XFCT, as an emerging biomedical imaging technique, urges the need to develop new probes/contrast agents, with X-Ray absorption edge energies matched to the X-Ray excitation energy for optimal signal generation. For this purpose, Ru and Rh NPs were synthesized by the polyol method using ethylene glycol, in the presence of PVP as a stabilizer, with varying molecular weights, and at different reaction focusing temperatures. Resultant materials were characterized in detail using a library of techniques including XRD, TEM, FT-IR, DLS, zeta potential and TGA. Their crystallinity was confirmed by XRD, while morphology and particle size were evaluated by TEM, revealing individual spherical Ru particles in the size range of 1–3 nm, and triangular Rh particles of 6–9 nm. A surface coating polymer layer was evidenced by FT-IR and TGA analyses, while the colloidal stability was demonstrated by the weak negative charge around the physiological pH. When dispersed in physiological pH, both material systems showed an agglomeration of formed particles into larger assemblies with the range of sizes 12–104 nm for Ru and 25–50 nm for Rh, due to the presence of a PVP layer holding them together.

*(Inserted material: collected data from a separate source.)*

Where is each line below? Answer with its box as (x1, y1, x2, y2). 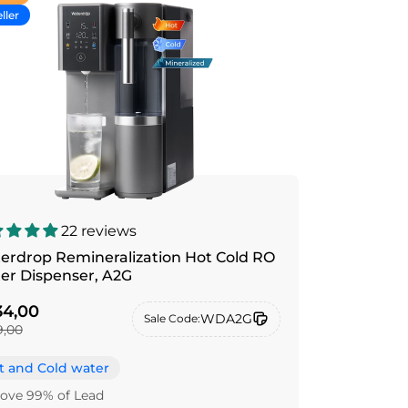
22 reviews (60, 222, 137, 240)
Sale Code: (143, 311, 200, 326)
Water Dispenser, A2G (101, 267, 132, 284)
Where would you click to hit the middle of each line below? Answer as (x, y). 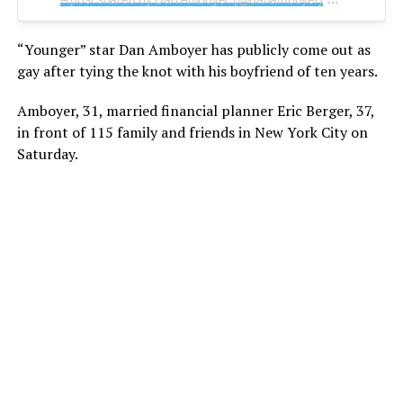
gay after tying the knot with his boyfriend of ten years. (197, 71)
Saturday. (47, 153)
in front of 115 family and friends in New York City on (192, 132)
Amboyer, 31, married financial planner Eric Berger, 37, (195, 110)
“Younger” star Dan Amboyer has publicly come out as (193, 49)
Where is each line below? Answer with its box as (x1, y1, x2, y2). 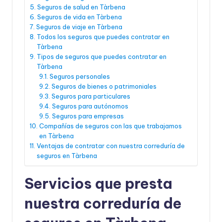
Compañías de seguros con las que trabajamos (39, 121, 182, 130)
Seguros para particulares (51, 92, 130, 100)
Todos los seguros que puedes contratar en (36, 32, 169, 41)
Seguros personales (49, 72, 110, 80)
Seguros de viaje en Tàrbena (36, 22, 122, 31)
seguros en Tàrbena (36, 151, 97, 160)
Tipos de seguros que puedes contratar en (36, 52, 166, 60)
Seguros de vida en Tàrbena (37, 12, 122, 21)
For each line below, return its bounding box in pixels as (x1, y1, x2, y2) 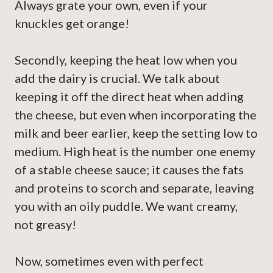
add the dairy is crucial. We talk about (15, 71, 220, 86)
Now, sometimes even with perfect (15, 253, 204, 269)
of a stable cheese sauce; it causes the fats (15, 162, 244, 177)
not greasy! (15, 217, 76, 232)
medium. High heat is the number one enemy (15, 144, 255, 159)
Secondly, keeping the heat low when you (15, 52, 237, 68)
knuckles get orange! (15, 16, 129, 31)
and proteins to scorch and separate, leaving (15, 180, 254, 196)
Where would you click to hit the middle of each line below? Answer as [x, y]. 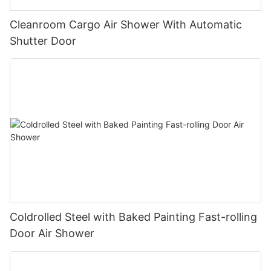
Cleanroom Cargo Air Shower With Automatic [126, 24]
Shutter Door [43, 41]
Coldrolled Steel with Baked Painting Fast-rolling [133, 217]
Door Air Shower [52, 233]
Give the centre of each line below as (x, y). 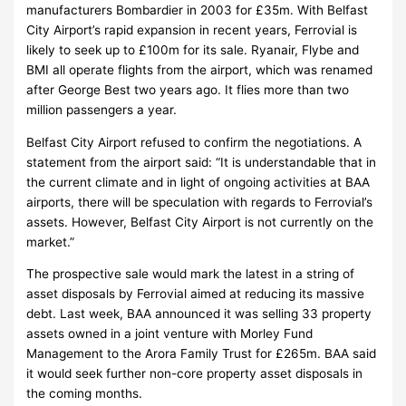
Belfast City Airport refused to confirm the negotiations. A (194, 142)
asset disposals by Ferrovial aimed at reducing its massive (196, 294)
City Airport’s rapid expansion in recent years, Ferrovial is (192, 29)
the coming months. (85, 394)
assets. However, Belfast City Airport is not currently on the (200, 222)
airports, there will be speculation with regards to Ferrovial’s (200, 202)
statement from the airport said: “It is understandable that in (202, 162)
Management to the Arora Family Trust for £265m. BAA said (202, 354)
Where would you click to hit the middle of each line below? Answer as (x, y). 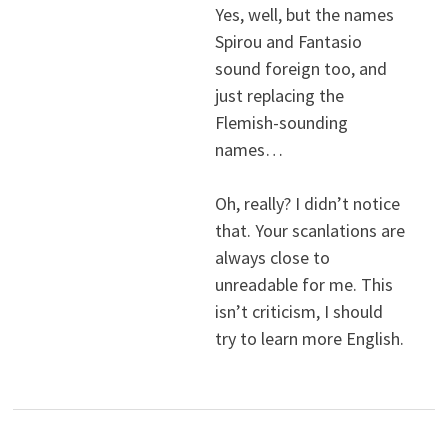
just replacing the (279, 96)
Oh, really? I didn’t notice (307, 204)
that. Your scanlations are (309, 231)
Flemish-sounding (281, 123)
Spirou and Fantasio (288, 42)
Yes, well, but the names (304, 15)
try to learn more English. (309, 339)
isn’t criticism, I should (298, 312)
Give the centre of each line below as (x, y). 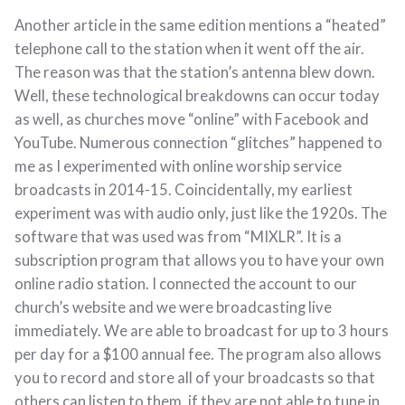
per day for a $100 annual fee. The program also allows (198, 354)
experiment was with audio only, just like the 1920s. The (201, 213)
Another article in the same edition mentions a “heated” (200, 25)
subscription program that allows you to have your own (199, 260)
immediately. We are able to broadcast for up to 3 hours (202, 330)
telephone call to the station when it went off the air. (189, 48)
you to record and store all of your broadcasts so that (195, 377)
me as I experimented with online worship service (178, 166)
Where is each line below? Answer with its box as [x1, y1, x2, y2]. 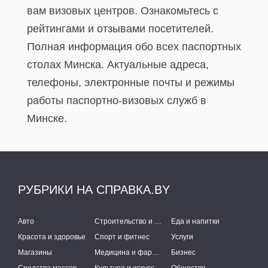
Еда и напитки [171, 217, 220, 226]
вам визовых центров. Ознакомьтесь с [27, 5, 218, 17]
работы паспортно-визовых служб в [27, 95, 206, 106]
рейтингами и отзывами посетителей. [27, 23, 214, 35]
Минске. [27, 112, 67, 124]
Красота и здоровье [18, 233, 86, 241]
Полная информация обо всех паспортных [27, 41, 241, 53]
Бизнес [171, 248, 196, 257]
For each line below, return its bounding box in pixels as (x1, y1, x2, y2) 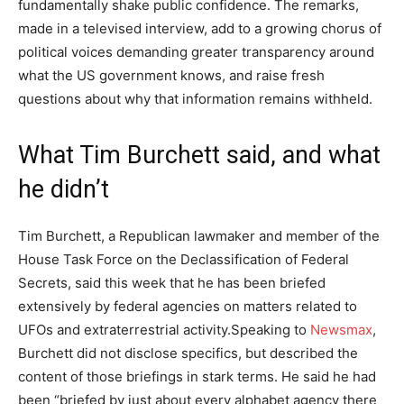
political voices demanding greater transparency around (18, 42, 374, 60)
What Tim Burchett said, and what (18, 140, 381, 170)
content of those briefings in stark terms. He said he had (18, 367, 376, 385)
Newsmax (310, 320, 372, 338)
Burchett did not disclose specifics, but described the (18, 344, 358, 362)
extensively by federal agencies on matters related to (18, 297, 357, 315)
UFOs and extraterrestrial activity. (18, 320, 231, 338)
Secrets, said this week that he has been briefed (18, 273, 326, 291)
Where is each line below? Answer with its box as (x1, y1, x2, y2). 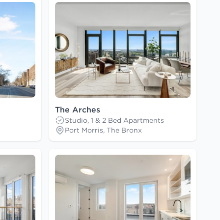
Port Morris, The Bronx (65, 126, 142, 135)
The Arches (55, 105, 100, 115)
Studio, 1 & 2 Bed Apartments (65, 116, 164, 125)
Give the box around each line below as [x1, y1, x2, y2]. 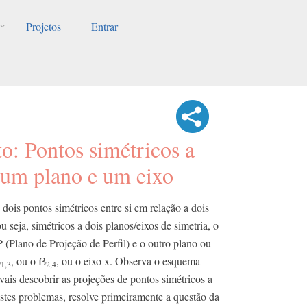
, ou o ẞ [11, 253, 46, 268]
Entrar [90, 19, 118, 34]
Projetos [25, 19, 61, 34]
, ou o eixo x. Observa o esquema [56, 253, 200, 268]
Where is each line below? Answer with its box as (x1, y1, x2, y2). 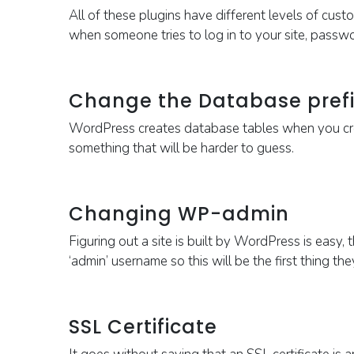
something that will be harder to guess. (69, 139, 294, 157)
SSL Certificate (69, 314, 217, 340)
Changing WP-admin (69, 201, 289, 227)
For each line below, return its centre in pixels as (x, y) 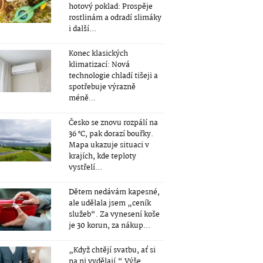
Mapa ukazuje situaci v (109, 145)
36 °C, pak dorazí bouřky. (111, 134)
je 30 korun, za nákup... (109, 226)
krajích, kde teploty (102, 156)
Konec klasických (98, 54)
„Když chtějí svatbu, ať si (112, 250)
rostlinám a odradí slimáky (115, 18)
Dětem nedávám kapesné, (114, 192)
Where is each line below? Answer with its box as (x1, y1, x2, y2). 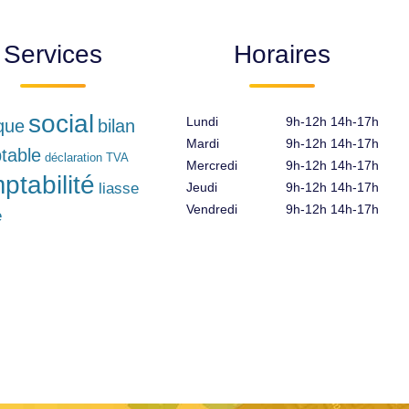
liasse (98, 180, 139, 197)
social (27, 110, 94, 138)
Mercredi (185, 158, 237, 173)
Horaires (234, 40, 331, 68)
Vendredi (185, 202, 237, 216)
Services (4, 40, 103, 68)
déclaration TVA (44, 151, 129, 164)
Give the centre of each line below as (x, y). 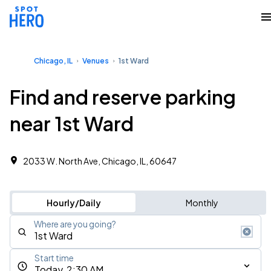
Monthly (202, 203)
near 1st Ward (72, 123)
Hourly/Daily (73, 203)
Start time (54, 258)
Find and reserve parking (123, 97)
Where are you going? (75, 224)
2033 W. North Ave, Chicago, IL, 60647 (100, 161)
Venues (96, 61)
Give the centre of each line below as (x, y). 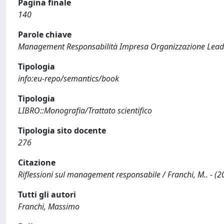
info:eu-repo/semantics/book (68, 78)
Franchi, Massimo (49, 206)
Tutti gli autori (47, 194)
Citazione (37, 162)
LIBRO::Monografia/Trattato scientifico (85, 110)
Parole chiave (45, 34)
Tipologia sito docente (62, 130)
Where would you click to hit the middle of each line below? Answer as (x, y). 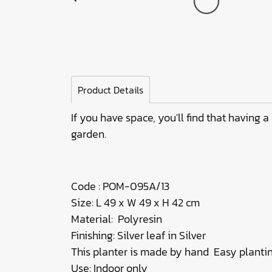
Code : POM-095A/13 (120, 186)
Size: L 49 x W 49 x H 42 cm (135, 202)
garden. (89, 134)
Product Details (110, 90)
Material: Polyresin (123, 219)
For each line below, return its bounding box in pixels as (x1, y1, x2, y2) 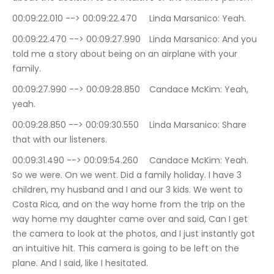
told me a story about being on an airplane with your (12, 48, 240, 61)
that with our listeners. (12, 133, 107, 146)
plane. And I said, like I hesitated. (12, 257, 148, 270)
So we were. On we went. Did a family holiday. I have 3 (12, 169, 244, 182)
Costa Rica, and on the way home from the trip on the (12, 198, 248, 211)
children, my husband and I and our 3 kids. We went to (12, 183, 245, 196)
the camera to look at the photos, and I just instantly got (12, 228, 257, 240)
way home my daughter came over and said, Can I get (12, 213, 250, 226)
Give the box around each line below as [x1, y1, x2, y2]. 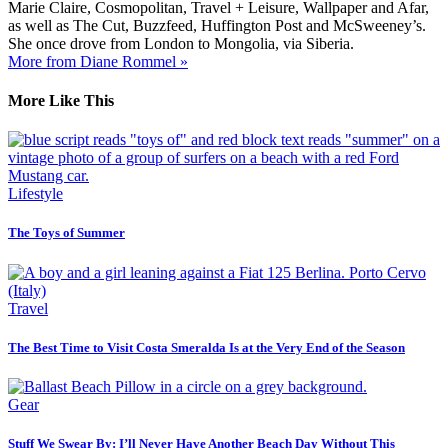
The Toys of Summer [8, 225, 125, 241]
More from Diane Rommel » [8, 52, 188, 70]
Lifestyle [8, 185, 63, 203]
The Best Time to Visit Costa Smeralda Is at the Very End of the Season [8, 339, 405, 355]
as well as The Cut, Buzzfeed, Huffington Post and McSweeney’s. [8, 16, 426, 34]
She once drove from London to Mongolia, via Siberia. [8, 34, 354, 52]
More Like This [8, 91, 114, 109]
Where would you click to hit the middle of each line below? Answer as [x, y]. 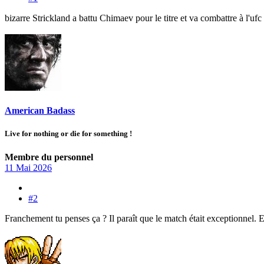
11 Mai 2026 [28, 167]
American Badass [40, 111]
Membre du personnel [49, 157]
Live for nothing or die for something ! [68, 134]
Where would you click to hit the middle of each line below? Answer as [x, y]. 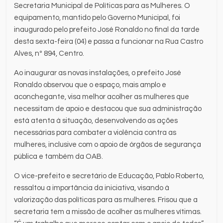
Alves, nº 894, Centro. [49, 53]
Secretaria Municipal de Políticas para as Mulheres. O [102, 5]
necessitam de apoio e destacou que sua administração [108, 109]
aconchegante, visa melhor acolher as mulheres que [102, 97]
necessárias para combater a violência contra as [95, 132]
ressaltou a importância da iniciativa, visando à [92, 188]
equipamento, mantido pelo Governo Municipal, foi [97, 17]
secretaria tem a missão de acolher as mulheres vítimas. [108, 212]
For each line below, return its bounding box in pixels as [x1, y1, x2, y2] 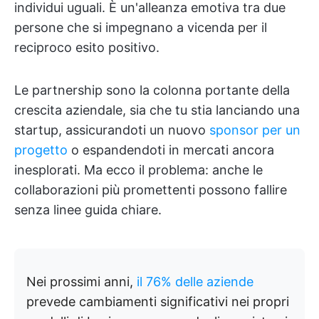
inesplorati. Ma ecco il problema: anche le [14, 162, 263, 177]
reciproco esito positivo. [14, 40, 159, 55]
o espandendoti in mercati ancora [68, 142, 274, 157]
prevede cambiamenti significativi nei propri [26, 294, 289, 309]
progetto [14, 142, 68, 157]
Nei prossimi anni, [26, 274, 137, 289]
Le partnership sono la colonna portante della [14, 83, 290, 98]
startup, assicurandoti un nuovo [14, 122, 209, 137]
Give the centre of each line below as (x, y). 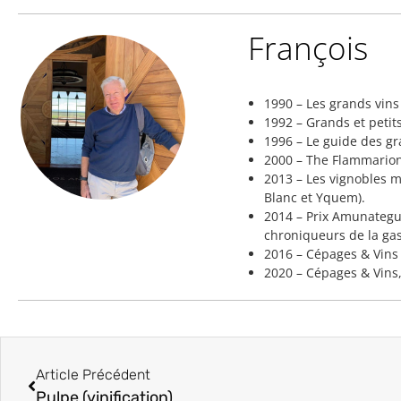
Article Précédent (93, 374)
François (307, 47)
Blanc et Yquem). (314, 197)
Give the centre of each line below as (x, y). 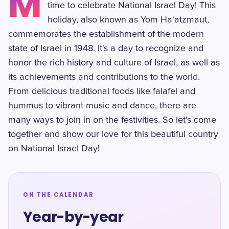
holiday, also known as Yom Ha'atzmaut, (129, 20)
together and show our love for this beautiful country (113, 134)
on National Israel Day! (54, 149)
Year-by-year (73, 217)
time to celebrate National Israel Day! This (132, 6)
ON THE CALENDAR (59, 195)
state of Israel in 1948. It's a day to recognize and (106, 49)
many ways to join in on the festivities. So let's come (112, 120)
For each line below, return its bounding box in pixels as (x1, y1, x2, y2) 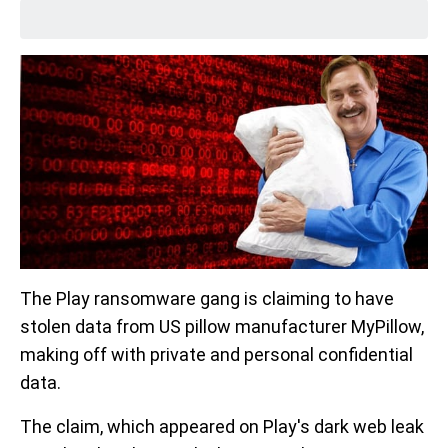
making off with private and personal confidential (20, 344, 413, 366)
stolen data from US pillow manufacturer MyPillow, (20, 316, 424, 338)
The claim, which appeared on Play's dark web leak (20, 416, 424, 438)
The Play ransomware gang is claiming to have (20, 288, 394, 310)
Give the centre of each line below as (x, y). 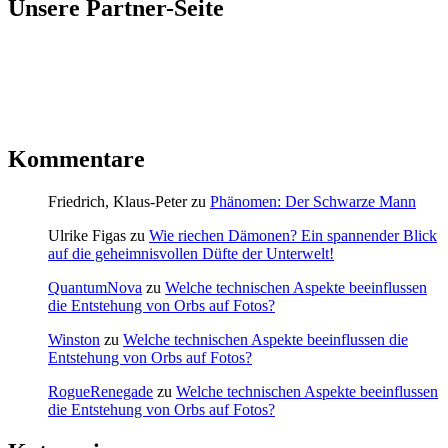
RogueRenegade (100, 392)
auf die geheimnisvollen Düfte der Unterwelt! (191, 254)
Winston (74, 340)
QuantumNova (95, 288)
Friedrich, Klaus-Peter (117, 202)
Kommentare (76, 159)
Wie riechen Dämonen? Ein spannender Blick (293, 236)
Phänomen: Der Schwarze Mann (313, 202)
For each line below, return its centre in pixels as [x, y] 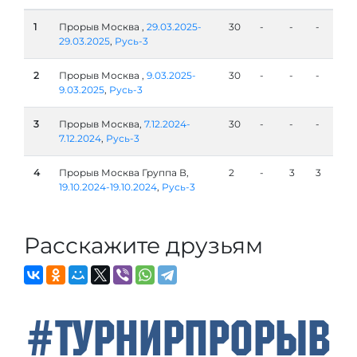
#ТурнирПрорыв [178, 338]
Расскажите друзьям [143, 245]
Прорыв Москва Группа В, [124, 173]
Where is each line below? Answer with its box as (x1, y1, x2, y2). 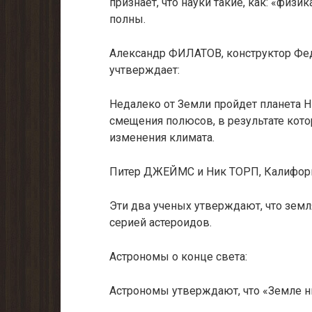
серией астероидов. (109, 216, 212, 229)
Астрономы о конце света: (109, 250, 247, 263)
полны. (109, 13, 146, 26)
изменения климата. (109, 131, 214, 144)
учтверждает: (109, 63, 180, 77)
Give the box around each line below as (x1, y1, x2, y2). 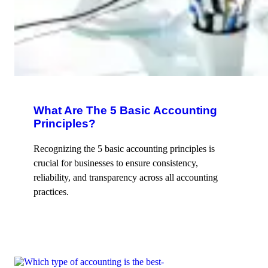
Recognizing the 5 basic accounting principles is (33, 143, 215, 154)
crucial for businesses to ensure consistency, (33, 157, 198, 168)
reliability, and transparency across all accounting (33, 172, 218, 182)
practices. (33, 186, 69, 197)
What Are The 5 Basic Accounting (33, 103, 217, 117)
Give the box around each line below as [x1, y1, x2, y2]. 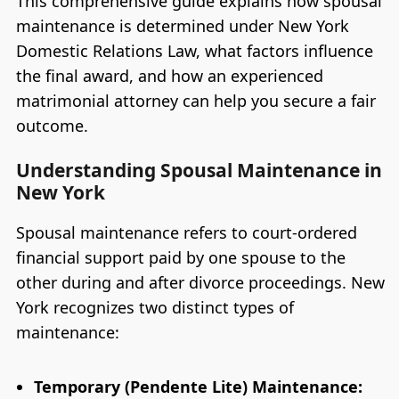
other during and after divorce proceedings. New [15, 271, 385, 293]
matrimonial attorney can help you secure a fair [15, 90, 376, 112]
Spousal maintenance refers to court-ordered [15, 221, 357, 243]
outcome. [15, 115, 88, 137]
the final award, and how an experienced [15, 65, 323, 87]
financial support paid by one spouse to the [15, 246, 346, 268]
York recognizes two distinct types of [15, 296, 294, 318]
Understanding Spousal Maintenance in [15, 157, 382, 183]
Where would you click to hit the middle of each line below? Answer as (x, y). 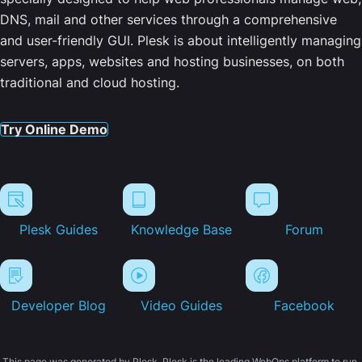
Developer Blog (58, 306)
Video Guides (181, 306)
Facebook (304, 306)
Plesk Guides (58, 230)
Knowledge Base (181, 230)
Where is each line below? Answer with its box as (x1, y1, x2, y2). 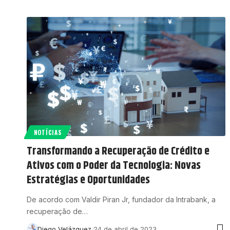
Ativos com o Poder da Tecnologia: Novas (27, 157, 201, 175)
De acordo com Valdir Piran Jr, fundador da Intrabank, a (27, 195, 216, 204)
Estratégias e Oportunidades (27, 171, 150, 189)
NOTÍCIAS (33, 128, 62, 137)
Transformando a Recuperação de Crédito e (27, 143, 209, 161)
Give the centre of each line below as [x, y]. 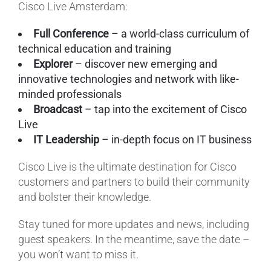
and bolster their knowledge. [85, 197]
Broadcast [58, 109]
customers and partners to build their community [134, 181]
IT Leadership [66, 139]
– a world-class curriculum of [179, 33]
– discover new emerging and [145, 64]
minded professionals [70, 94]
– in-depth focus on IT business [175, 139]
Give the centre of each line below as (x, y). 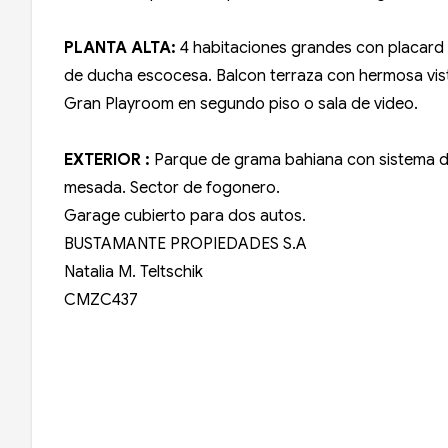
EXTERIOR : (107, 160)
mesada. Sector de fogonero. (172, 188)
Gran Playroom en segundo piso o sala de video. (241, 104)
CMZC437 (101, 300)
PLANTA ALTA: (120, 48)
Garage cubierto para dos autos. (185, 216)
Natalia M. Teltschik (135, 272)
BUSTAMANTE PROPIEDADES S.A (187, 244)
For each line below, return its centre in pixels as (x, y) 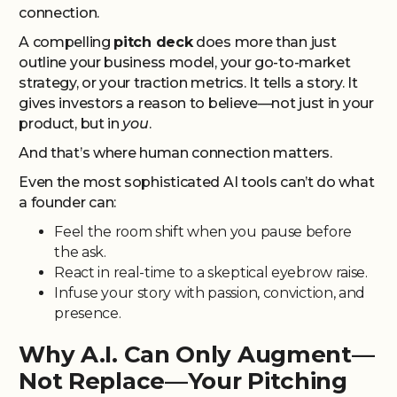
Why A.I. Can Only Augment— (197, 354)
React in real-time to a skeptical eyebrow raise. (211, 272)
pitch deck (153, 42)
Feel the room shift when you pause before (203, 232)
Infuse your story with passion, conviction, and (210, 293)
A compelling (66, 42)
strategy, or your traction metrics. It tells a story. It (188, 83)
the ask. (80, 252)
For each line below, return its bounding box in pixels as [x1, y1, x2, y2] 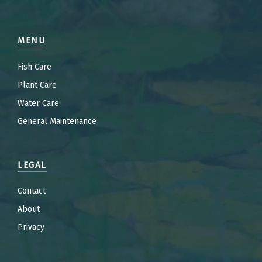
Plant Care [18, 80, 57, 90]
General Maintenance [18, 116, 96, 126]
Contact [18, 186, 46, 196]
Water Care [18, 98, 59, 108]
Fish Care [18, 61, 51, 72]
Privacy [18, 222, 44, 233]
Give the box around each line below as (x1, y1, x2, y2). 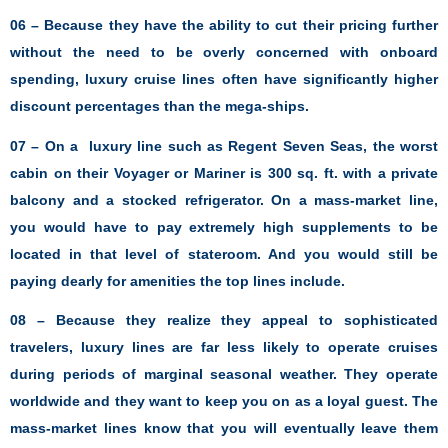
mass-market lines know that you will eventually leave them (10, 420, 438, 437)
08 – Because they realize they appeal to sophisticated (10, 312, 438, 329)
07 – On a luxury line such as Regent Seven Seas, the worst (10, 137, 438, 154)
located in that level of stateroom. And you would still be (10, 245, 438, 262)
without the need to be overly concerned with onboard (10, 44, 438, 61)
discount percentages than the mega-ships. (10, 98, 313, 115)
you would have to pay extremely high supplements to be (10, 218, 438, 235)
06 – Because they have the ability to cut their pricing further (10, 17, 438, 34)
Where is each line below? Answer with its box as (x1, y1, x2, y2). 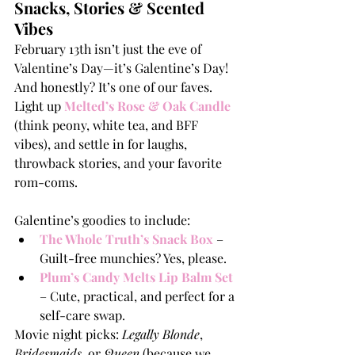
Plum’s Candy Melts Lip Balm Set (40, 269, 233, 286)
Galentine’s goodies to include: (14, 212, 190, 229)
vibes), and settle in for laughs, (14, 136, 190, 153)
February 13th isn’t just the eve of (14, 40, 204, 58)
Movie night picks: (14, 326, 122, 343)
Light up (14, 97, 64, 115)
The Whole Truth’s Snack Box (40, 231, 213, 248)
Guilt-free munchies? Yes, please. (40, 250, 227, 267)
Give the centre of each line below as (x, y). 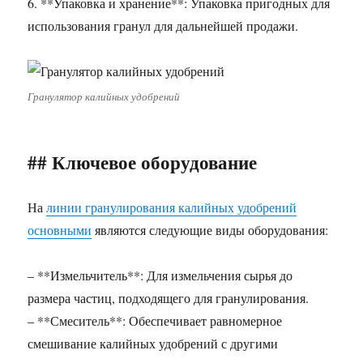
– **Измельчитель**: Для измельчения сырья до (160, 275)
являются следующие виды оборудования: (210, 230)
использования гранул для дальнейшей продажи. (163, 26)
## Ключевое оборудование (143, 162)
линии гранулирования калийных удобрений (172, 207)
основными (60, 230)
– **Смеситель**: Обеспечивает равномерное (155, 320)
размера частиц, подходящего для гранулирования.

Two cell lines, macrophages (RAW264.7) and ovarian cancer (SKOV-3), were used for the evaluation of cytotoxicity of selected Ru and Rh NPs. A significant viability reduction was seen for macrophages at the highest NP dose, while the viability was still at 50% and above for the SKOV-3 cell line. XFCT performance was evaluated on a small-animal-sized phantom, showing a promising quantitative evaluation of the NP concentrations with an expected linear response. The lowest visible NP concentrations agreed with what has been observed in our previous small-animal XFCT experiments [1], indicating the potential capacity of the presented Rh and Ru NPs as XFCT contrast agents in small-animals. From a contrast perspective, the metallic Ru and Rh NPs suffer from higher background noise compared to those based on Y, Zr, Nb and Mo oxide NPs, reported earlier [1,4]. However, the metallic NPs have benefits that include a smaller size (<10 nm) and facilitated surface functionalization. This work provides a detailed route for the synthesis, size control and characterization of two materials systems as viable contrast agents for XFCT applications. The biocompatibility of these NPs can be further improved for high dose in-vivo administeration for eventual bio-imaging applications.